Esta é uma edição diferente do Spam Zine. Sem consultar os outros editores, resolvi modificar um pouco o formato do zine. Mas calma. Não é nenhum golpe; apenas uma experiência. Como os leitores mais assíduos podem ter notado, ultimamente o Spam, tanto no e-zine quanto no weblog, tem estado um tanto atrasado.
 
Os motivos desses atrasos e dasatualizações são os mais variados. Todos nós temos problemas particulares e afazeres que nos obrigam a privilegiar outras tarefas além da edição deste zine. A situação faz nascer cãs na cabeça do Inagaki e espanta alguns leitores mais exigentes. Com razão. Estabelecemos um projeto e precisamos ser fiéis a nossas próprias regras.
 
Portanto, com medo da pasmaceira e das teias de aranha, pensei em fazer algo um pouco diferente para esta edição. Ela está mais curta e recheada de textos (um pouco) mais curtos. Talvez você goste, talvez não.

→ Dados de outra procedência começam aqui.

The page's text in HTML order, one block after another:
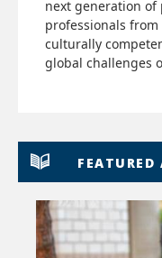
next generation of
professionals
culturally
global challenges
FEATURED
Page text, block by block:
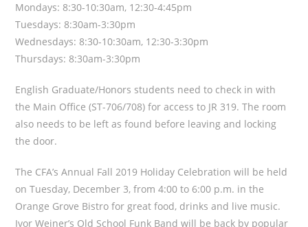
Mondays: 8:30-10:30am, 12:30-4:45pm
Tuesdays: 8:30am-3:30pm
Wednesdays: 8:30-10:30am, 12:30-3:30pm
Thursdays: 8:30am-3:30pm
English Graduate/Honors students need to check in with
the Main Office (ST-706/708) for access to JR 319. The room
also needs to be left as found before leaving and locking
the door.
The CFA’s Annual Fall 2019 Holiday Celebration will be held
on Tuesday, December 3, from 4:00 to 6:00 p.m. in the
Orange Grove Bistro for great food, drinks and live music.
Ivor Weiner’s Old School Funk Band will be back by popular
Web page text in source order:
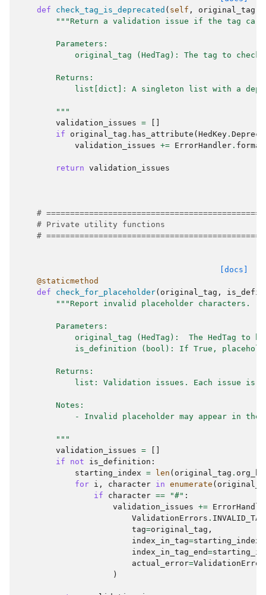
def
check_tag_is_deprecated ( self , original_tag
"""Return a validation issue if the tag
        Parameters:
            original_tag (HedTag): The tag to check.
        Returns:
list[dict]: A singleton list with a
        """
validation_issues =
if
original_tag . has_attribute ( HedKey .
validation_issues += ErrorHandler .
return validation_issues
#
# Private utility functions
#
[docs]
@staticmethod
def
check_for_placeholder( original_tag ,
"""Report invalid placeholder characters.
        Parameters:
original_tag (HedTag):  The HedTag to
is_definition (bool): If True,
        Returns:
list: Validation issues. Each issue is
        Notes:
- Invalid placeholder may appear in the
        """
validation_issues =
if
not is_definition :
starting_index = len ( original_tag .
for i , character in enumerate (
if
character == "#" :
validation_issues +=
ValidationErrors .
tag=original_tag ,
index_in_tag=starting_index
index_in_tag_end=
actual_error=
)
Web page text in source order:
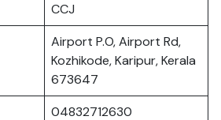
CCJ
Airport P.O, Airport Rd,
Kozhikode, Karipur, Kerala
673647
04832712630

A tentativa é de deixar o zine mais ágil, menos tijoludo e com algum frescor. Isso não impediu o atraso, ainda. Mas quem sabe a situação se resolva em um futuro muito breve.
 
A repetição do modus operandi de se produzir o zine nos causa impressão, às vezes, de que tudo está muito estagnado. Talvez essa impressão seja verdadeira, talvez não. Como não somos uma empresa de comunicação séria (não há investimentos internacionais em jogo), nos damos ao luxo de executar os testes no ar. Os feedbacks que nos chegam são de fontes heterogêneas, o que também não nos permite ter certeza das vontades do público. A vontade a ser executada, portanto, é a do editor.
 
Sobre este assunto, poderia-se gastar mais tempo neste espaço. Mas não é isso a que esta edição se propõe. Para estimular a interação nos meios, daqui a pouco vou lá no nosso site (www.spamzine.net) postar algo a respeito e esperar a interferência dos leitores.
 
Atenciosamente e com os melhores votos de boaleiturança,
 
R.S.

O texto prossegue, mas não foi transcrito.